AWS outlined its roadmap for building AI-optimized infrastructure during a keynote at the AI Infrastructure Summit in Santa Clara. Barry Cooks, VP of Compute Services at AWS, emphasized the need for a strong foundation in networking, compute, and resilience to support the accelerating shift toward agent-driven software development and large-scale AI training.
At the networking layer, AWS showcased its 10p10u AI network fabric, now supporting more than 20,000 GPUs with sub-10 microsecond latency. The company described a hybrid control plane architecture combining centralized planning with distributed decision-making in the switches to deliver faster rerouting and reliability. AWS said its elastic fabric adapter (EFA), scalable reliable datagram (SRD), and specialized congestion control stack are now handling millions of connections and serving as the backbone of its fastest-growing network technology.

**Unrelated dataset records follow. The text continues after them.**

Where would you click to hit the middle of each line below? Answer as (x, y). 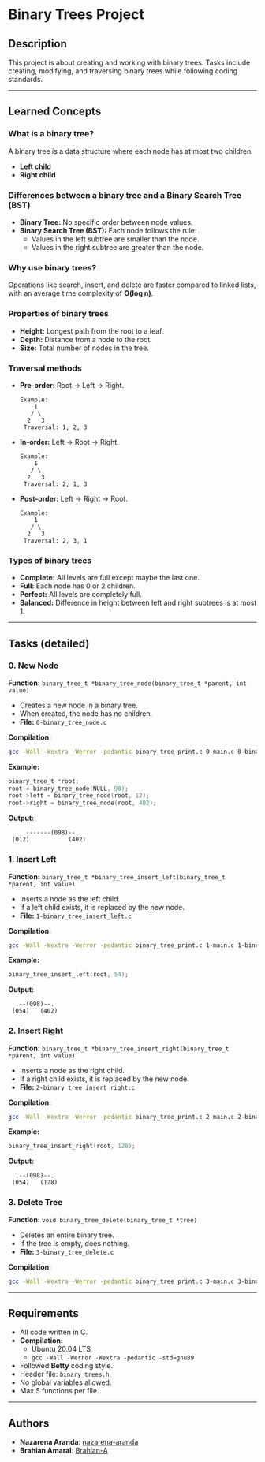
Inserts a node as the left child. (70, 899)
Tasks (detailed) (49, 643)
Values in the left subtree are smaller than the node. (115, 239)
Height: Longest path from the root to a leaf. (91, 331)
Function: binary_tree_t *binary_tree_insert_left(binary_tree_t (117, 876)
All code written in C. (54, 1332)
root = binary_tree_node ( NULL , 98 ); (68, 789)
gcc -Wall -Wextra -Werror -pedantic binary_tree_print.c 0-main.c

On the compute side, AWS presented new EC2 P6 instances powered by NVIDIA Blackwell GPUs and introduced water-cooled UltraServers for improved thermals and density. Each P6 B200 instance delivers 1.4 Tbps interconnect bandwidth and significant generation-to-generation training time improvements. AWS also detailed its custom Trainium2 UltraServers, which deliver 83.2 FP8 PFLOPS, 12.8 Tbps EFA bandwidth, and 6 TB of high-bandwidth memory—positioned as the best price-performance option for GenAI training on AWS. UltraCluster deployments can now scale to more than 1.6 million accelerators in a single cluster image.
To address resilience at scale, Cooks announced new checkpointing capabilities in SageMaker HyperPod, which leverage CPU and local storage to accelerate recovery times in the event of failures. AWS is also expanding observability and automation features in SageMaker to improve developer productivity and reduce training times. “Security, latency, performance, and resilience are the pillars of our infrastructure,” said Cooks. “Our goal is to ensure that AI builders can rely on AWS to deliver the scale, economics, and reliability they need.”

🌐 Analysis: AWS is positioning itself not just as a supplier of raw compute, but as an integrated infrastructure provider across networking, compute, and software resilience. Its emphasis on water-cooled GPUs, large-scale AI fabrics, and SageMaker checkpointing directly addresses hyperscaler-scale challenges. This mirrors moves by rivals Microsoft Azure and Google Cloud, which are also investing in custom silicon and high-density AI clusters, but AWS is leaning on both Blackwell GPUs and its own Trainium line to balance peak performance with economics.